La chica se volvió, un tanto sobresaltada. Tracy la aferró del brazo y la obligó a entrar en su apartamento.
– Entra, por el amor de Dios, entra y háblame antes de que me vuelva loco. Creí que era yo la última persona que quedaba en la Ti… No. Vayamos a tu apartamento. Quiero salir del mío. -Se estremeció.
– Tracy, ¿has estado bebiendo?
– No, pero es una buena idea. ¿Qué te parece?
Millie abrió su puerta y él la siguió. Ella se dirigió a la cocina.
– Café?
– Sí, estupendo.
– ¿Tienes hambre?
– No lo sé. No lo creo.
– Está bien, haré un poco de café. Después te sentarás y le contarás a mamá qué es lo que te preocupa. Oye…, ¿no está sonando tu teléfono?

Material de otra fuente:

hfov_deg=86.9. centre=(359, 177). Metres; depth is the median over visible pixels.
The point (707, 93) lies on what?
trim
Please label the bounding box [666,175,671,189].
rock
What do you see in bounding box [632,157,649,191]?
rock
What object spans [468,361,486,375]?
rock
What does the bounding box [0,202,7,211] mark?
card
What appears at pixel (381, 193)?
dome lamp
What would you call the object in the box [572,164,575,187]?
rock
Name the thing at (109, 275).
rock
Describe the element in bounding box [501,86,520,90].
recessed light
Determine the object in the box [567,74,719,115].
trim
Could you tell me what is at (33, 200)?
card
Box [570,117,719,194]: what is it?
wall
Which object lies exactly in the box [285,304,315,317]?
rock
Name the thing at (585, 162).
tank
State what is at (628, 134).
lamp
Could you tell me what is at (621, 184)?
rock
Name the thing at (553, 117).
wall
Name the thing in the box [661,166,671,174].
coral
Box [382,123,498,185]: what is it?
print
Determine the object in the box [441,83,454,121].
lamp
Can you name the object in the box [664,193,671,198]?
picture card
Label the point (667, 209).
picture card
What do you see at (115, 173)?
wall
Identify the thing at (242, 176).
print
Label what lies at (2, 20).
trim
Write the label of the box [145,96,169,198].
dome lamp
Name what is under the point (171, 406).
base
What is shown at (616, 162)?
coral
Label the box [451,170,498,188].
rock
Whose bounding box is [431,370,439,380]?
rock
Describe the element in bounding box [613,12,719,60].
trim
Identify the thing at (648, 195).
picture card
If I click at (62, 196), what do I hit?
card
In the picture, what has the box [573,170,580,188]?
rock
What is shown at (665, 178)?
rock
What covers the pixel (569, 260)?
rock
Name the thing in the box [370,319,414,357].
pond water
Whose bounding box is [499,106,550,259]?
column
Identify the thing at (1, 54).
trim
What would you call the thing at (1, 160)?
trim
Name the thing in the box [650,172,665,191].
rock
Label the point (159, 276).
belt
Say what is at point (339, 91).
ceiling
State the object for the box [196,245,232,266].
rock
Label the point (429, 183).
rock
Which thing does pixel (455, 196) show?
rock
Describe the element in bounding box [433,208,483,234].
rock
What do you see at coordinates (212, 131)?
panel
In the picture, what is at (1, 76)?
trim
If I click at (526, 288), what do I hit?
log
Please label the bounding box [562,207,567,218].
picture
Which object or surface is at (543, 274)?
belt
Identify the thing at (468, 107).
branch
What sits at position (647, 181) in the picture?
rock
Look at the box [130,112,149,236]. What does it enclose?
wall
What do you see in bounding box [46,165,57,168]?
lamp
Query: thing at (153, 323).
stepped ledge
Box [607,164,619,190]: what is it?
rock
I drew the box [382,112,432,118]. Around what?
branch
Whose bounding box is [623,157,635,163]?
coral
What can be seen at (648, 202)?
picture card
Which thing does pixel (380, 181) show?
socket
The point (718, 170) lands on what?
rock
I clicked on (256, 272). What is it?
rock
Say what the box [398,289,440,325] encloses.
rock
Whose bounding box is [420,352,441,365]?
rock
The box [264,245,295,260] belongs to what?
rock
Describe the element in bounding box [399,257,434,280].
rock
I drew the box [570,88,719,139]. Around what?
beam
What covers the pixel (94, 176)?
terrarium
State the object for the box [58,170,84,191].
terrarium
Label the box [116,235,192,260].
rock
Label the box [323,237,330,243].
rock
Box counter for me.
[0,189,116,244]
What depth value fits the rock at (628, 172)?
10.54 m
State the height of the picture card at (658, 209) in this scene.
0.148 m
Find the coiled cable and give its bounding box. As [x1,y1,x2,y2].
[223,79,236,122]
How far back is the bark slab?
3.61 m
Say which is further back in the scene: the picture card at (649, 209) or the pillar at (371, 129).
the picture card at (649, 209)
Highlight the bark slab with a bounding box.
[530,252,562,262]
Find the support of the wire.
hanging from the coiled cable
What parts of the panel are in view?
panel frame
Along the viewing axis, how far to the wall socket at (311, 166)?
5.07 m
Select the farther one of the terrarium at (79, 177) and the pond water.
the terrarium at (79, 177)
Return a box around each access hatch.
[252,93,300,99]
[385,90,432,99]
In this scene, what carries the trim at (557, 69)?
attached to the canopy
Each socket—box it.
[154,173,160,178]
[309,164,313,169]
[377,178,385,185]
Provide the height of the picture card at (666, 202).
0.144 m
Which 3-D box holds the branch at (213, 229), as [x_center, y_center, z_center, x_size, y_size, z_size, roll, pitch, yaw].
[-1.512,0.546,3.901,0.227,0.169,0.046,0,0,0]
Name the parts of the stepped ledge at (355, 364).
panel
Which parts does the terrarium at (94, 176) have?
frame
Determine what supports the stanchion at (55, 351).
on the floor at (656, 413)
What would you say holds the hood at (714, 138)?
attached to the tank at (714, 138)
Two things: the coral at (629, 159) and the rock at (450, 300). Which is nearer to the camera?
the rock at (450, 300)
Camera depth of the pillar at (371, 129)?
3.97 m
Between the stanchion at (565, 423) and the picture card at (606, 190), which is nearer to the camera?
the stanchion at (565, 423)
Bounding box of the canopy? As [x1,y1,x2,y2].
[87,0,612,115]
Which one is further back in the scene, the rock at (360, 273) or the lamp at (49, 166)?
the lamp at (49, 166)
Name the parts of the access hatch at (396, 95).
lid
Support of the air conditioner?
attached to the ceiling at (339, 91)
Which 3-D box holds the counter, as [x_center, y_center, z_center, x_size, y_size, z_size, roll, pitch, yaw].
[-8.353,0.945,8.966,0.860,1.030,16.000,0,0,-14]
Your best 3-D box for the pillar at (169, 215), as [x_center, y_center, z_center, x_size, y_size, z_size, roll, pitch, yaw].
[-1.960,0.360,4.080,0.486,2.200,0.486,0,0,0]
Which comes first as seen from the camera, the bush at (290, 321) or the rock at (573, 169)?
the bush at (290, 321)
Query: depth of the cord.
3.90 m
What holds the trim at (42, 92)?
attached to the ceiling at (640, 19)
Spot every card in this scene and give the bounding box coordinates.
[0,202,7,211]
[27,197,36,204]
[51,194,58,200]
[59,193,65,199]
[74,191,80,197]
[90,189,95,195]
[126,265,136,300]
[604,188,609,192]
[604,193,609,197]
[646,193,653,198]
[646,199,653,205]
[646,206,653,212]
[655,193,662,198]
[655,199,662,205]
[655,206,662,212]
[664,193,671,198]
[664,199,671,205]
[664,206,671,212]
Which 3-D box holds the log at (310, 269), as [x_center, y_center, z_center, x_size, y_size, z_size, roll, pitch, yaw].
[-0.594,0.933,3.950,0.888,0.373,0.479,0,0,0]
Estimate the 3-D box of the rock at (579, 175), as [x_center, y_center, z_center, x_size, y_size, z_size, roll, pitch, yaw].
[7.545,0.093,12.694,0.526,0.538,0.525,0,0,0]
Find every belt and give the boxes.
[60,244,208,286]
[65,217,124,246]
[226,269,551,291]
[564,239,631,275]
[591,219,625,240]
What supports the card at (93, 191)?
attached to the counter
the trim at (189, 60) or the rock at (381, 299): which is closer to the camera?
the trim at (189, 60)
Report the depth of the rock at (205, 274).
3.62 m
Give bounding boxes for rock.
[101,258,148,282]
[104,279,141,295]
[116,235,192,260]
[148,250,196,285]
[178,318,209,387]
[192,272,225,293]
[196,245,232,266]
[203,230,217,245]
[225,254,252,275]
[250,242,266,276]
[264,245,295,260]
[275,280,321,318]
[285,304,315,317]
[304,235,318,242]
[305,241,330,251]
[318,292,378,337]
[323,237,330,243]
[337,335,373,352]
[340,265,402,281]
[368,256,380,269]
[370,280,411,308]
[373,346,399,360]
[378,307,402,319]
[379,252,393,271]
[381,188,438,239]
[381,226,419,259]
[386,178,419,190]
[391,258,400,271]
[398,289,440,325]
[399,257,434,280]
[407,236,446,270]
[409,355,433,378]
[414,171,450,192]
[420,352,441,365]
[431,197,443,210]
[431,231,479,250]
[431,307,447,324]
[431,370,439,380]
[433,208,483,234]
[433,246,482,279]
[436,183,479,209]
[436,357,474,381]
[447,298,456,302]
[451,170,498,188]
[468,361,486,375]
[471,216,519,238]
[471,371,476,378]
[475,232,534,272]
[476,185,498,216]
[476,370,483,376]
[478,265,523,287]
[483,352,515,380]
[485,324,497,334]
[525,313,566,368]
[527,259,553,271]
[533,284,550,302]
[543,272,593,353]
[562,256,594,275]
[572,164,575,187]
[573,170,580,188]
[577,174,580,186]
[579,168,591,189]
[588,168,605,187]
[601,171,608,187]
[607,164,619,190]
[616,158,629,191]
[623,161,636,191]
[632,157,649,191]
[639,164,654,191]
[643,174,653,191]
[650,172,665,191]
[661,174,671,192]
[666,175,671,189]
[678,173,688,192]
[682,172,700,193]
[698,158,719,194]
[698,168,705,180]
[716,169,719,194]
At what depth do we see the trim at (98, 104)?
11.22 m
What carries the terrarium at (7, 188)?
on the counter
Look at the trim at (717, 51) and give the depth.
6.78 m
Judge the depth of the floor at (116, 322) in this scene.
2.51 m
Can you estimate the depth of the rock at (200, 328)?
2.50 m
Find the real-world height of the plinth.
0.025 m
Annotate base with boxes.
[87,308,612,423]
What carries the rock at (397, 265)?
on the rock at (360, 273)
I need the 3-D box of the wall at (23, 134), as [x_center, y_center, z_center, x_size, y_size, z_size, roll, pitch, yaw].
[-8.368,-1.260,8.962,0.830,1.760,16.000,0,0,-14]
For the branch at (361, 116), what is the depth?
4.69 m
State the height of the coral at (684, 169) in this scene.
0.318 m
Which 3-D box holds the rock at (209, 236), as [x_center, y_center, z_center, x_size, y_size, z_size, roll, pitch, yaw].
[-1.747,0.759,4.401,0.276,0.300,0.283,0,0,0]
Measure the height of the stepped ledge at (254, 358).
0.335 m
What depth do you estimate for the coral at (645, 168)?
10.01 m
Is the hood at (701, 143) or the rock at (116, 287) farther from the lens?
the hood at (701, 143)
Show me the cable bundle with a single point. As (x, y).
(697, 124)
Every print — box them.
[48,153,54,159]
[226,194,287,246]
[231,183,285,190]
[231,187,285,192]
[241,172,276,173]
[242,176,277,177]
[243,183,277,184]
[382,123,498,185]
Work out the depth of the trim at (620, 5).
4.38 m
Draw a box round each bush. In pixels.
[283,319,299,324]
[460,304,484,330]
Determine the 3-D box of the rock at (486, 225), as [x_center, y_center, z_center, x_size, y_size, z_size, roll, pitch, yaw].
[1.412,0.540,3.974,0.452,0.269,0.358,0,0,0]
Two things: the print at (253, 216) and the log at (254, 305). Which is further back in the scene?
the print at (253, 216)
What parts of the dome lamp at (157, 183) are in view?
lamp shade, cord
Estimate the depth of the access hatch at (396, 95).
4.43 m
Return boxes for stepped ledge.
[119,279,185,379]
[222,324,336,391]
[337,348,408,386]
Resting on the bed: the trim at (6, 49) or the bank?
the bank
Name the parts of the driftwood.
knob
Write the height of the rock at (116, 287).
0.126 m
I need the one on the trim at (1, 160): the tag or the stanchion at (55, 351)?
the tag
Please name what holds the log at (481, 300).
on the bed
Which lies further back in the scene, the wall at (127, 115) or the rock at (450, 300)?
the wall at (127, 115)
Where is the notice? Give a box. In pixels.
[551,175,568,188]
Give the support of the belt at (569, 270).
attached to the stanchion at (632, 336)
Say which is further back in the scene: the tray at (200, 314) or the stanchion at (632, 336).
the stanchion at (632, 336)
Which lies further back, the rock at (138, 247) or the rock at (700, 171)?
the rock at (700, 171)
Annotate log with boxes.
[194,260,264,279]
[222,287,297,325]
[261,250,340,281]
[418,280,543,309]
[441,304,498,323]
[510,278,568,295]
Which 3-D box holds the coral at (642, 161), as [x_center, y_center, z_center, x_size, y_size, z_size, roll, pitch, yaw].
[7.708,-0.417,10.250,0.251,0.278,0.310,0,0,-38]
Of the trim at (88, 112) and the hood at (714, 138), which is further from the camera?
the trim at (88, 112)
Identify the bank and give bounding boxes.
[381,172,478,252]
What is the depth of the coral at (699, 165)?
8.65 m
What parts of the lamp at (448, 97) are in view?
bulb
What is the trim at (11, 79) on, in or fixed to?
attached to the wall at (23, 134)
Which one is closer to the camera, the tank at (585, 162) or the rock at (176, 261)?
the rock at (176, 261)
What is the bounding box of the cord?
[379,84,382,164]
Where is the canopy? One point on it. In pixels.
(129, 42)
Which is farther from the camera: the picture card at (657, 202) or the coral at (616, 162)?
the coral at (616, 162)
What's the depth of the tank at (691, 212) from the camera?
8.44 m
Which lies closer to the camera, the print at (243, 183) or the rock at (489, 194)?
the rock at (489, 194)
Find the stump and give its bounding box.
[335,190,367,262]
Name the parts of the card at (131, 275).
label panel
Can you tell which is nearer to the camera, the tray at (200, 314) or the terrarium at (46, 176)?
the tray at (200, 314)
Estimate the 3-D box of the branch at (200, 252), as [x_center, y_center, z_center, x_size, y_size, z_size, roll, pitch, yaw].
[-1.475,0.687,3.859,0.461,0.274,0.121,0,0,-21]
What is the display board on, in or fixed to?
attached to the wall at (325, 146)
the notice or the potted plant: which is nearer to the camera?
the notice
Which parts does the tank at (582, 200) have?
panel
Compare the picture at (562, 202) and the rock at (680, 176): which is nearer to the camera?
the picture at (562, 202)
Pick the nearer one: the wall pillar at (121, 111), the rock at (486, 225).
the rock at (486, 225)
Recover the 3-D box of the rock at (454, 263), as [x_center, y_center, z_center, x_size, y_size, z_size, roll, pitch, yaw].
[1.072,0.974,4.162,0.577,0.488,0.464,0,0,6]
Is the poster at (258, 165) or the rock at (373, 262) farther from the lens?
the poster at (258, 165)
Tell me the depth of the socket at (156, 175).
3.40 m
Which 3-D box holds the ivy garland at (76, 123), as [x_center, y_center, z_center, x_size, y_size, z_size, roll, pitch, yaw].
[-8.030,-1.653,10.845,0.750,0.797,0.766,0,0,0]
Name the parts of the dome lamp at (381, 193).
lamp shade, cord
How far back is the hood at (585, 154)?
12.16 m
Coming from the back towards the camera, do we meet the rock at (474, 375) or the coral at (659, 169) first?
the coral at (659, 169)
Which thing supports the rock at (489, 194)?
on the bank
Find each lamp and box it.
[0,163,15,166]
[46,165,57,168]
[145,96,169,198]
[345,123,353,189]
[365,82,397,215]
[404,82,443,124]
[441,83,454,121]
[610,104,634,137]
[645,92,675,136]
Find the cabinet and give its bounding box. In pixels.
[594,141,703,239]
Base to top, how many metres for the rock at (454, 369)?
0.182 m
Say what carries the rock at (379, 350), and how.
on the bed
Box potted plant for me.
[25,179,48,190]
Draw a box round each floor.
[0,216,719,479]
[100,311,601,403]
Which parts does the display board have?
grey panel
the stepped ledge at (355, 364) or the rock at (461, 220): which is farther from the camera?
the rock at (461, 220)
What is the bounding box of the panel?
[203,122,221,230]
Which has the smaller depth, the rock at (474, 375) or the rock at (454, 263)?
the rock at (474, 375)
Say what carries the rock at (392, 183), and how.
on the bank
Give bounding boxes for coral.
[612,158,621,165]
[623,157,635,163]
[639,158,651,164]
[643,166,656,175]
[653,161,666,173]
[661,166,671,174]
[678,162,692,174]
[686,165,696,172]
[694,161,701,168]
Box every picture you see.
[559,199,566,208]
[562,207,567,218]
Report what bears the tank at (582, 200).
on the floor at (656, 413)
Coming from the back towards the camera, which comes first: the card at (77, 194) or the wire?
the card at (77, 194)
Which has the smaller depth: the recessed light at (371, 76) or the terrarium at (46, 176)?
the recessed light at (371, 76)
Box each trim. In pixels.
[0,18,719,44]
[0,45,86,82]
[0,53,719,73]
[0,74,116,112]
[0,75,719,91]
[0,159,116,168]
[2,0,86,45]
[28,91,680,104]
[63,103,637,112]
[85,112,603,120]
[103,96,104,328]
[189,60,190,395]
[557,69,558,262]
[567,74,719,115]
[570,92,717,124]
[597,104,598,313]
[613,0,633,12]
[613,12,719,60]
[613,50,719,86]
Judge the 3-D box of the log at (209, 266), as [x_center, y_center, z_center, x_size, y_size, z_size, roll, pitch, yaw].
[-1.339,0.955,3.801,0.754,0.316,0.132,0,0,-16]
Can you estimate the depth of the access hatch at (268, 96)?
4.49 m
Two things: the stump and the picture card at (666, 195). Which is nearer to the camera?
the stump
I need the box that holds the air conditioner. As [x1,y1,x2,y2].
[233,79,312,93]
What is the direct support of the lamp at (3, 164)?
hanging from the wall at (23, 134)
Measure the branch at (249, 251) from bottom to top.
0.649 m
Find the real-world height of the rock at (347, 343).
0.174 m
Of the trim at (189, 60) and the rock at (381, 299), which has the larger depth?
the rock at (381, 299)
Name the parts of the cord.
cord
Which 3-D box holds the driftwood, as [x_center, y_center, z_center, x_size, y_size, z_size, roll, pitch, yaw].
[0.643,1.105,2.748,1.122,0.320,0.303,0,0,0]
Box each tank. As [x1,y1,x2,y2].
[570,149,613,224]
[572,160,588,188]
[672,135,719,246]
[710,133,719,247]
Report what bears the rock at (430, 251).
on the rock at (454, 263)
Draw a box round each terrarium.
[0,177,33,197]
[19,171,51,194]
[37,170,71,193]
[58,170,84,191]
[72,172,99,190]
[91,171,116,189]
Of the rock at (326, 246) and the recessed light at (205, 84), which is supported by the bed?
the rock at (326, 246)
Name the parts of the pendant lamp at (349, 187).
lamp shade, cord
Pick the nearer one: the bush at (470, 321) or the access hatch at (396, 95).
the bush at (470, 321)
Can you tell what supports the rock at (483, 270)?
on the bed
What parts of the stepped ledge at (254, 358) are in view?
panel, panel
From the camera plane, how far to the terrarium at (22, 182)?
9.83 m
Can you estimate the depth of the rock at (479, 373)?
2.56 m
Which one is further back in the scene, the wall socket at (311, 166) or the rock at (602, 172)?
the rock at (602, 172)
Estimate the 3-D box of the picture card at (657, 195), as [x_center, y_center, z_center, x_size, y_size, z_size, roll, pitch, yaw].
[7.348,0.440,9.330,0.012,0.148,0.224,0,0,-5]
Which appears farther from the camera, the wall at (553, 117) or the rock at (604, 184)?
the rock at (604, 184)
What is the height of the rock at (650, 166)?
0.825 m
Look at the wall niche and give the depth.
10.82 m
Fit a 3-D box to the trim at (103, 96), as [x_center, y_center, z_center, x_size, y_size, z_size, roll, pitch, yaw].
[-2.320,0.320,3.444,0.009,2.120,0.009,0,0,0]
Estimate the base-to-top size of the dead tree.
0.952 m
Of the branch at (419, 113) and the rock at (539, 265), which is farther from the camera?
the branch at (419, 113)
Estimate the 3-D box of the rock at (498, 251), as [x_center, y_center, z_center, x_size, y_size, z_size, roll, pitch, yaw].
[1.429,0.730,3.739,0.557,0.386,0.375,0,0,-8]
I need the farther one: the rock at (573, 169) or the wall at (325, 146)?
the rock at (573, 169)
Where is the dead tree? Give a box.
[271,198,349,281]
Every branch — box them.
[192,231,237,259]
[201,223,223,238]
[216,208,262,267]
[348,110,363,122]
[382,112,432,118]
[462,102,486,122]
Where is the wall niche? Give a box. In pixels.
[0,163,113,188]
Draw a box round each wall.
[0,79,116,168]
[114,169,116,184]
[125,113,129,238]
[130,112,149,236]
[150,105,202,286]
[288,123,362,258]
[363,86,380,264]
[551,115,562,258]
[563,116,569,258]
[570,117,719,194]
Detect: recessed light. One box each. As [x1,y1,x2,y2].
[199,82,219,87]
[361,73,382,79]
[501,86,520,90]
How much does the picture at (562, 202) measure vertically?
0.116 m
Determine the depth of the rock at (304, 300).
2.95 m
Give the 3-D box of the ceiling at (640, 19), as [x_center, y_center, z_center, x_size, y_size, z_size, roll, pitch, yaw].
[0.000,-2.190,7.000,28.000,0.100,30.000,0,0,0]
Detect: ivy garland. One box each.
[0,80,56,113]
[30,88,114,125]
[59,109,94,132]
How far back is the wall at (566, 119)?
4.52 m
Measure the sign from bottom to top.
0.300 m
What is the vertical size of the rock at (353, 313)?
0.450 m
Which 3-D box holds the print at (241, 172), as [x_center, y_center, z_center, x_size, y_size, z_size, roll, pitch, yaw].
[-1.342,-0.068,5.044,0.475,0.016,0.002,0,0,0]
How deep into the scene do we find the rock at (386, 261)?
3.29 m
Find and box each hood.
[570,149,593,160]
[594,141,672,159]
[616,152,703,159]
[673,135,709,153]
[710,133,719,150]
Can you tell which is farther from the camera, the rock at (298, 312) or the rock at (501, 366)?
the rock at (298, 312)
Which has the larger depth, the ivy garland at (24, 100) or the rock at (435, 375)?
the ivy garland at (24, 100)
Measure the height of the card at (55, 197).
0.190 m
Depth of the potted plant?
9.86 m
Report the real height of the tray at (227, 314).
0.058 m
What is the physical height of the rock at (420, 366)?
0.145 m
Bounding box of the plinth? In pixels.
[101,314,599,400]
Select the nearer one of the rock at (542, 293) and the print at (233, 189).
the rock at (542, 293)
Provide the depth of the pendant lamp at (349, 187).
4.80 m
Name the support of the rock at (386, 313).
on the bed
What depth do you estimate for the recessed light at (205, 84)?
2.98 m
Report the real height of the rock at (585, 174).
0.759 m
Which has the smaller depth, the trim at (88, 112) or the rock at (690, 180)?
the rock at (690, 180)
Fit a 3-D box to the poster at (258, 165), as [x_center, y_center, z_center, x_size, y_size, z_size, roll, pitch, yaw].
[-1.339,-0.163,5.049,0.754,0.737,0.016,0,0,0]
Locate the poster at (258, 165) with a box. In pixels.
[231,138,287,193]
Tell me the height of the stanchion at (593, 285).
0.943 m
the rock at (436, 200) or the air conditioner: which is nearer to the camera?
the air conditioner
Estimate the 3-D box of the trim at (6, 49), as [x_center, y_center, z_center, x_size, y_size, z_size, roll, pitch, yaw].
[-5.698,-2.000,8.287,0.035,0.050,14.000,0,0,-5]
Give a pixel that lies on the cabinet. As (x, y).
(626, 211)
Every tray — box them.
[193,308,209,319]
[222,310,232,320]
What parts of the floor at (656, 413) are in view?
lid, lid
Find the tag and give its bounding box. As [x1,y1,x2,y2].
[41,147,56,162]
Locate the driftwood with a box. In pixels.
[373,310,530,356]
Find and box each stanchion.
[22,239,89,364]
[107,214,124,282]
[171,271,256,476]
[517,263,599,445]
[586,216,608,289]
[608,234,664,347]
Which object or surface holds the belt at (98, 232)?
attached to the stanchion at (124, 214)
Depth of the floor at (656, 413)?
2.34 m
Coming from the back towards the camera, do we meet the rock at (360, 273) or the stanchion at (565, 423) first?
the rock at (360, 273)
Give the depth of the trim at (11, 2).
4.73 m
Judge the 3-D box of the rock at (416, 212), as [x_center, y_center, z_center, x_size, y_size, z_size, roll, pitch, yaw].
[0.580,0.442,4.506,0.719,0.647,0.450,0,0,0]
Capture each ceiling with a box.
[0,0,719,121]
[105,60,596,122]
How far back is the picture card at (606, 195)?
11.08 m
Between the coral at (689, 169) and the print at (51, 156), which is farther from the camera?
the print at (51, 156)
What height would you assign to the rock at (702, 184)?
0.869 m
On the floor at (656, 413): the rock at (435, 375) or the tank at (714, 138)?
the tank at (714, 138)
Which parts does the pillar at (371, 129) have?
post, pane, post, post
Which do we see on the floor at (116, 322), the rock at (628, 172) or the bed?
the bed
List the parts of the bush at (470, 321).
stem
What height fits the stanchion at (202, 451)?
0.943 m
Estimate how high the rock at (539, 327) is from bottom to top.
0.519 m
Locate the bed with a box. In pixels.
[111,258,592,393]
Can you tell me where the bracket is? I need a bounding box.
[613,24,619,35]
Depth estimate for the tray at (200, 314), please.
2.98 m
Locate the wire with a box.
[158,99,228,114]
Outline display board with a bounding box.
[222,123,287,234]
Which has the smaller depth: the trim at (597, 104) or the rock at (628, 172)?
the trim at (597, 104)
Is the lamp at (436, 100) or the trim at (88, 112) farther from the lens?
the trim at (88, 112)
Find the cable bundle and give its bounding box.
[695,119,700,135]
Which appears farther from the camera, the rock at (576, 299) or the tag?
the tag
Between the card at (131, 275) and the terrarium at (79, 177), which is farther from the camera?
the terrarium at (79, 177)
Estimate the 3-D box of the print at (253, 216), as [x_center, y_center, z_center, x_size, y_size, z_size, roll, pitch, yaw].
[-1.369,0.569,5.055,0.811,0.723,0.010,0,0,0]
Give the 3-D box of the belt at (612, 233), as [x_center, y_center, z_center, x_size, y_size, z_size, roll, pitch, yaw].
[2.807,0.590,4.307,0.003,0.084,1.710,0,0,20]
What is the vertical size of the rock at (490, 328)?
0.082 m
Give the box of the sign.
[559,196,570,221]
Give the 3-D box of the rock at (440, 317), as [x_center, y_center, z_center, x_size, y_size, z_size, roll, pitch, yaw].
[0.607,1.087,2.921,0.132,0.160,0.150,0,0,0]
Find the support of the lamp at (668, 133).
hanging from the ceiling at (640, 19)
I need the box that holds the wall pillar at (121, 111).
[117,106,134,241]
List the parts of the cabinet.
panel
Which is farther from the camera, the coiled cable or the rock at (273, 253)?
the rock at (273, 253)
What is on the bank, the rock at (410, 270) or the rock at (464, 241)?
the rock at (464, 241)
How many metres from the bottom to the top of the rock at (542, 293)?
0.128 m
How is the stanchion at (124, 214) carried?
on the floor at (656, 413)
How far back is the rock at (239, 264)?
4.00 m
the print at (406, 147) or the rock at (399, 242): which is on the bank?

Logró cruzar el pasillo y llegar a tiempo para cogerlo.
– Tracy al habla.
– Habla el inspector Bates, Tracy. ¿Conoce a un hombre llamado Walther Mueller? ¿Alguna vez oyó mencionar ese nombre?
– Hummm…, no sé, me suena levemente familiar. Quizás haya oído hablar de él o me lo hayan presentado; pero no creo que haya conocido nunca a nadie con ese nombre. ¿Quién es?
Bates se mostró evasivo.
– Es sólo un nombre que surgió en el curso de nuestra investigación. ¿Ha escrito algún otro guión policíaco?
– Diablos, no.
– Quizá sea lo más inteligente. Yo, en su lugar, no lo haría, al menos hasta que averigüemos algo más de lo que sabemos.
– ¿Y qué es lo que saben?
Bates lanzó una risita ahogada.
– Confidencialmente, todavía nada. Por cierto, ¿de dónde sacó Dineen ese dobermann? ¿Lo sabe usted? Su mujer dice que lo llevó a su casa desde el estudio, que alguien se lo había regalado cuando era cachorro.
– Habrá sido antes de que yo trabajara en la Radio. Un momento… Pudo haber sido Pete Meyer. Pete tiene un perro de policía…, supongo que es un dobermann. Y es una perra; lo más probable es que ésta haya tenido cría y él se anotara un tanto regalándole un cachorro al jefe.
– ¿Pete Meyer? Es el héroe de Los millones de Millie, ¿no?
– El mismo. Dale Elkins en la vida real, aunque los de la Radio nunca le llamamos así. Pero lo de Pete es sólo una idea que se me ha ocurrido, pregúntele a alguien que lleve trabajando allí más tiempo, si quiere asegurarse.
– Probaré con la secretaria de Dineen; lleva cuatro años en la emisora y el perro sólo tiene dos. Por cierto, ¿pasará a ser secretaria de Wilkins?
– Ni idea -repuso Tracy-. Oiga, ¿cómo está el perro?